Dataclysm: What our online lives tell us about our offline selves
An irreverent, provocative, and visually fascinating look at what our online lives reveal about who we really are – and how this deluge of data will transform the science of human behaviour.
Big Data is used to spy on us, hire and fire us, and sell us things we don’t need. In ‘Dataclysm’, Christian Rudder, founder of one of the world’s biggest dating websites OkCupid, puts this flood of information to an entirely different use: understanding human nature.
Drawing on terabytes of data from Twitter, Facebook, Reddit, OkCupid, and many other sites, Rudder examines the terrain of human experience to answer a range of questions: Does it matter where you went to school?

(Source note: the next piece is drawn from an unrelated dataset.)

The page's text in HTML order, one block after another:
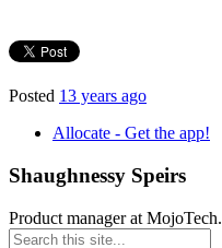
Posted 13 years ago
Allocate - Get the app!
Shaughnessy Speirs
Product manager at MojoTech.

How racist are we? How do political views alter relationships? Philosophers, psychologists, gene hunters and neuroscientists have tried to explain our flaws and foibles. Rudder shows that in today’s era of social media, a powerful new approach is possible, one that reveals how we actually behave when we think no one’s looking.
Outrageous and illuminating, ‘Dataclysm’, is a portrait of our essential selves – dark, absurd, occasionally noble – and a first look at a revolution in the making.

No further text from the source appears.